And then if, again, fell out of favor. So, I think now the tide is turning because what's happened over these 20 years is that every few years we look, look at the women and we understand, "Oh, because these women that have the greater risk." So, the puzzle pieces fit.

The picture becomes clearer, right? Now, women are knocking down our doors because they're saying, "We're not going to take no for an answer. I want to discuss what this means for me, my personal risks versus benefits." But now we don't have enough menopause clinicians which is why we're really working hard to do these podcasts, to train folks. And if you are from the generation where you got to work in a menopause center, you're lucky please, you know. You spread that wealth because this is where I don't believe in the trends in medicine. Truth is always somewhere in the middle. That was too philosophical of an answer, but I can't help myself.

Erica Newlin, MD:

No.

Pelin Batur, MD:

I mean this is really where we need some humility and medicine too, so that we can't just swing with the trends, you know.

Erica Newlin, MD:

For sure. And I think it's worth noting OB/GYN residencies now still devote very little time to it, and you alluded to that we're in a learning surgery, we're learning obstetrics. And so, I encourage all the residents here. I always like going to Dr. Batur's clinic. It's great.

Pelin Batur, MD:

Happy to have you work with me anytime, yeah.

Erica Newlin, MD:

Yeah. I just, I think many patients are still wary and they remember all the WHI news and then even when I looked on the National Institute of Health website it says very clearly, the WHI demonstrated that the use of estrogen plus progesterone after menopause increases the risk for heart disease, stroke, blood clots, breast cancer and dementia, which is a pretty scary sentence to read on the NIH website. Can you explain why that may or may not be overstating the risk?

Pelin Batur, MD:

Yeah, and this is really what makes my practice difficult because I can talk to somebody about their individualized risks versus benefits for an hour, but they go home, and they open up the package insert that sounds exactly like that NIH website that you just described. Or they go to their friendly podiatrist, and they say, "Oh, no, haven't you heard hormones are bad?"

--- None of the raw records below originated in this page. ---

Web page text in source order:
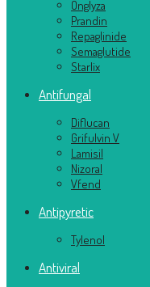
Onglyza
Prandin
Repaglinide
Semaglutide
Starlix
Antifungal
Diflucan
Grifulvin V
Lamisil
Nizoral
Vfend
Antipyretic
Tylenol
Antiviral

And it says we did not spend an hour in clinic, you know, talking about that woman's risks. So, let's break down some of these. For example, breast cancer is on everybody's mind, right?

Erica Newlin, MD:

Right.

Pelin Batur, MD:

So, it turns out that it really is the progestin that's the main contributor to that risk. So, what we learned as we followed these women in WHI over 20 years is that women on estrogen alone had a statistically significant decrease in their risk of breast cancer. And in fact, it wasn't just the lowering of breast cancer, they had lower breast cancer deaths for the estrogen-only users.

Now, what we don't know is if it's specific to the type of formulation that was used in the study or if this is for estrogen in general, but this is pretty compelling. And this good news never makes a splash, right?

It's always bad news. And we live in a very risk-adverse society. People want to always make sure that they've talked about the risks with the patient, which is fine. That's important. I mean, people need to be informed. But we need to spend the same amount of time talking about the benefits so they can make an informed decision. So, when it comes to the breast cancer risk, when you have estrogen plus progestin, after five years there can be a bump in the breast cancer risk.

So that's why I'm oftentimes comforted that if somebody's just needing hormone therapy just to get through a rough few year, they're probably going to go under the radar of what, before their breast cancer risk increases. So, after five years there can be a bump in the risk, but this is what's considered a smaller bump. So, if I write a thousand prescriptions and keep refilling them for five years, I might impact the risk for two to three women if they are using a progestin.

That risk, level of risk is comparable to, if you decide to have a few glasses of wine per week. So, I mean, there are other things that you could do by, you know, keeping up with your mammograms, keeping weight as ideal as possible and then minimizing alcohol use to offset any of those risks.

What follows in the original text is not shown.